**About this task:** No pictures go into the output, which should consist only of the lines from the first line of the data through the line with "parte de la", copied exactly.

**Data provided:**

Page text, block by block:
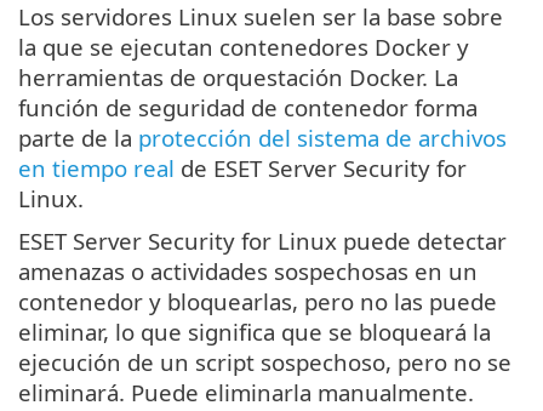
Los servidores Linux suelen ser la base sobre
la que se ejecutan contenedores Docker y
herramientas de orquestación Docker. La
función de seguridad de contenedor forma
parte de la protección del sistema de archivos
en tiempo real de ESET Server Security for
Linux.
ESET Server Security for Linux puede detectar
amenazas o actividades sospechosas en un
contenedor y bloquearlas, pero no las puede
eliminar, lo que significa que se bloqueará la
ejecución de un script sospechoso, pero no se
eliminará. Puede eliminarla manualmente.

**Solved problem:**
Page text, block by block:
Los servidores Linux suelen ser la base sobre
la que se ejecutan contenedores Docker y
herramientas de orquestación Docker. La
función de seguridad de contenedor forma
parte de la protección del sistema de archivos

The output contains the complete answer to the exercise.